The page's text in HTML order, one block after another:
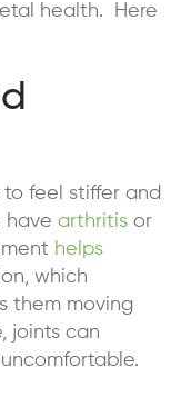
health. Here
feel stiffer and
havearthritis or
helps
which
them moving
joints can
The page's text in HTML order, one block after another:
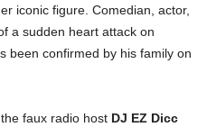
iconic figure. Comedian, actor,
a sudden heart attack on
been confirmed by his family on
faux radio host DJ EZ Dicc
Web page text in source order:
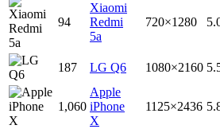
94
Xiaomi
Redmi
5a
720×1280
187 LG Q6 1080×2160
1,060
Apple
iPhone
X
1125×2436
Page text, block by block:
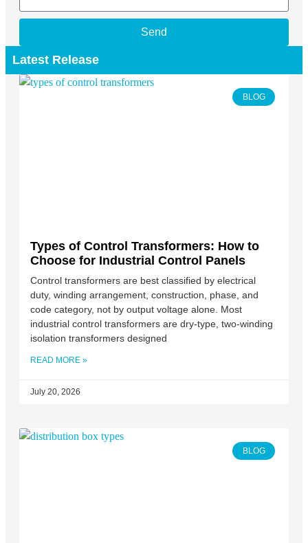
Send
Latest Release
BLOG
Types of Control Transformers: How to
Choose for Industrial Control Panels
Control transformers are best classified by electrical
duty, winding arrangement, construction, phase, and
code category, not by output voltage alone. Most
industrial control transformers are dry-type, two-winding
isolation transformers designed
READ MORE »
July 20, 2026
BLOG
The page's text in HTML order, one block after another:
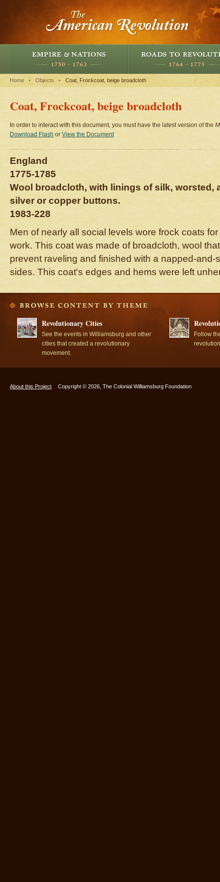
Home Objects Coat, Frockcoat, beige broadcloth
Coat, Frockcoat, beige broadcloth
In order to interact with this document, you must have the latest version of the
Download Flash or View the Document
England
1775-1785
Wool broadcloth, with linings of silk, worsted,
silver or copper buttons.
1983-228
Men of nearly all social levels wore frock coats
work. This coat was made of broadcloth, wool
prevent raveling and finished with a napped-and-
sides. This coat's edges and hems were left
Revolutionary Cities
See the events in Williamsburg and other
cities that created a revolutionary
movement.
Follow
About this Project Copyright © 2026, The Colonial Williamsburg Foundation
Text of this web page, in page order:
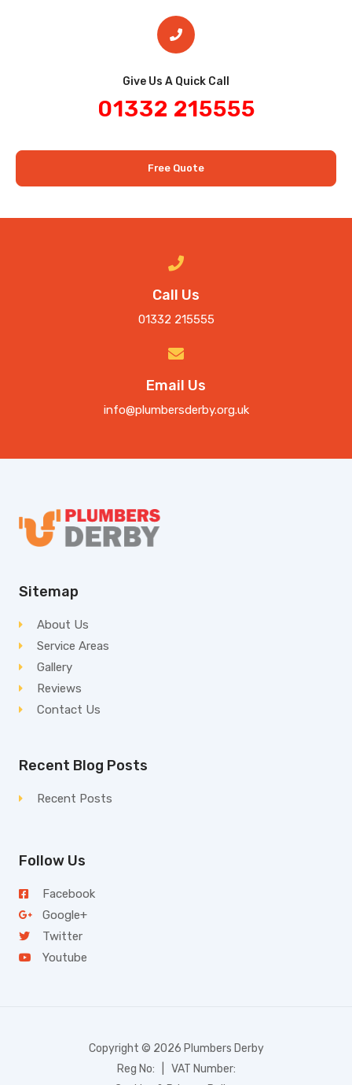
Give Us A Quick Call​
01332 215555
Free Quote
Call Us
01332 215555
Email Us
info@plumbersderby.org.uk
Sitemap
About Us
Service Areas
Gallery
Reviews
Contact Us
Recent Blog Posts
Recent Posts
Follow Us
Facebook
Google+
Twitter
Youtube
Copyright © 2026 Plumbers Derby
Reg No: | VAT Number:
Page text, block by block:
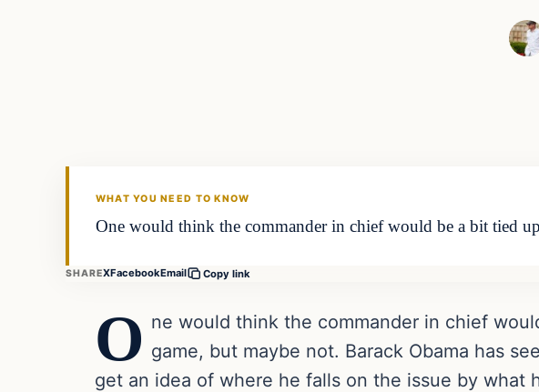
WHAT YOU NEED TO KNOW
One would think the commander in chief would be a bit tied
SHAREXFacebookEmail Copy link
O ne would think the commander in chief
game, but maybe not. Barack Obama has
get an idea of where he falls on the issue by what
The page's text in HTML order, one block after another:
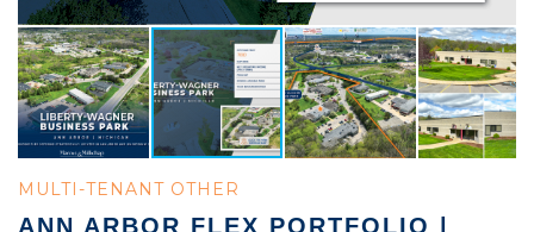
MULTI-TENANT OTHER
ANN ARBOR FLEX PORTFOLIO |
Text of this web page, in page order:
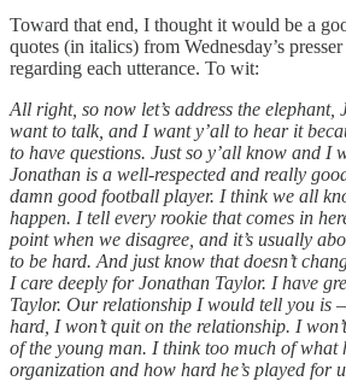
Toward that end, I thought it would be a
quotes (in italics) from Wednesday’s
regarding each utterance. To wit:
All right, so now let’s address the
want to talk, and I want y’all to hear it
to have questions. Just so y’all know and I
Jonathan is a well-respected and really
damn good football player. I think we all
happen. I tell every rookie that comes in
point when we disagree, and it’s usually
to be hard. And just know that doesn’t
I care deeply for Jonathan Taylor. I have
Taylor. Our relationship I would tell you is
hard, I won’t quit on the relationship. I
of the young man. I think too much of what
organization and how hard he’s played for
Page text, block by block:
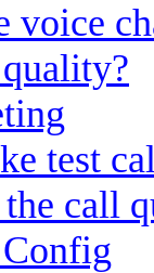
voice
test
call
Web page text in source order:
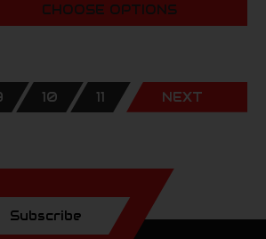
CHOOSE OPTIONS
10 11 NEXT
Subscribe
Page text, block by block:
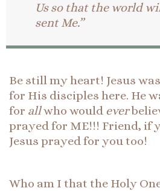
Us so that the world
sent Me.”
Be still my heart! Jesus
for His disciples here. He
for allwho would ever
prayed for ME!!! Friend, if
Jesus prayed for you too!
Who am I that the Holy
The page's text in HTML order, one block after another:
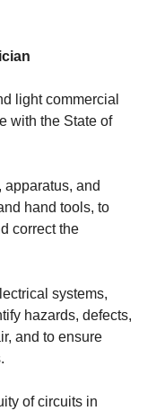
light commercial
with the State of
and
hand tools, to
correct the
systems,
hazards, defects,
and to ensure
of circuits in
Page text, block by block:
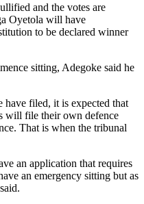
and the votes are
Oyetola will have
to be declared winner
sitting, Adegoke said he
have filed, it is expected that
will file their own defence
That is when the tribunal
an application that requires
an emergency sitting but as
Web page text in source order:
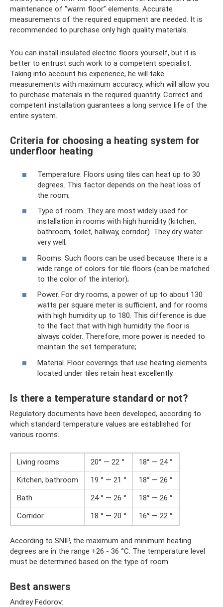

--------------------------------------------------

*Aim of the task*:
Each line above is to be repeated exactly as written; no picture is carried over.

*Written answer*:
The page's text in HTML order, one block after another:
health. Here
feel stiffer and
havearthritis or
helps
which
them moving
joints can
The page's text in HTML order, one block after another:
iconic figure. Comedian, actor,
a sudden heart attack on
been confirmed by his family on
faux radio host DJ EZ Dicc
Web page text in source order:
94
Xiaomi
Redmi
5a
720×1280
187 LG Q6 1080×2160
1,060
Apple
iPhone
X
1125×2436
Page text, block by block:
Send
Latest Release
BLOG
Types of Control Transformers: How to
Choose for Industrial Control Panels
Control transformers are best classified by electrical
duty, winding arrangement, construction, phase, and
code category, not by output voltage alone. Most
industrial control transformers are dry-type, two-winding
isolation transformers designed
READ MORE »
July 20, 2026
BLOG
The page's text in HTML order, one block after another:
Home Objects Coat, Frockcoat, beige broadcloth
Coat, Frockcoat, beige broadcloth
In order to interact with this document, you must have the latest version of the
Download Flash or View the Document
England
1775-1785
Wool broadcloth, with linings of silk, worsted,
silver or copper buttons.
1983-228
Men of nearly all social levels wore frock coats
work. This coat was made of broadcloth, wool
prevent raveling and finished with a napped-and-
sides. This coat's edges and hems were left
Revolutionary Cities
See the events in Williamsburg and other
cities that created a revolutionary
movement.
Follow
About this Project Copyright © 2026, The Colonial Williamsburg Foundation
Text of this web page, in page order:
Give Us A Quick Call​
01332 215555
Free Quote
Call Us
01332 215555
Email Us
info@plumbersderby.org.uk
Sitemap
About Us
Service Areas
Gallery
Reviews
Contact Us
Recent Blog Posts
Recent Posts
Follow Us
Facebook
Google+
Twitter
Youtube
Copyright © 2026 Plumbers Derby
Reg No: | VAT Number:
Page text, block by block:
WHAT YOU NEED TO KNOW
One would think the commander in chief would be a bit tied
SHAREXFacebookEmail Copy link
O ne would think the commander in chief
game, but maybe not. Barack Obama has
get an idea of where he falls on the issue by what
The page's text in HTML order, one block after another:
MULTI-TENANT OTHER
ANN ARBOR FLEX PORTFOLIO |
Text of this web page, in page order:
Toward that end, I thought it would be a
quotes (in italics) from Wednesday’s
regarding each utterance. To wit:
All right, so now let’s address the
want to talk, and I want y’all to hear it
to have questions. Just so y’all know and I
Jonathan is a well-respected and really
damn good football player. I think we all
happen. I tell every rookie that comes in
point when we disagree, and it’s usually
to be hard. And just know that doesn’t
I care deeply for Jonathan Taylor. I have
Taylor. Our relationship I would tell you is
hard, I won’t quit on the relationship. I
of the young man. I think too much of what
organization and how hard he’s played for
Page text, block by block:
voice
test
call
Web page text in source order:
CHOOSE OPTIONS
10 11 NEXT
Subscribe
Page text, block by block:
Us so that the world
sent Me.”
Be still my heart! Jesus
for His disciples here. He
for allwho would ever
prayed for ME!!! Friend, if
Jesus prayed for you too!
Who am I that the Holy
The page's text in HTML order, one block after another:
light commercial
with the State of
and
hand tools, to
correct the
systems,
hazards, defects,
and to ensure
of circuits in
Page text, block by block:
and the votes are
Oyetola will have
to be declared winner
sitting, Adegoke said he
have filed, it is expected that
will file their own defence
That is when the tribunal
an application that requires
an emergency sitting but as
Web page text in source order:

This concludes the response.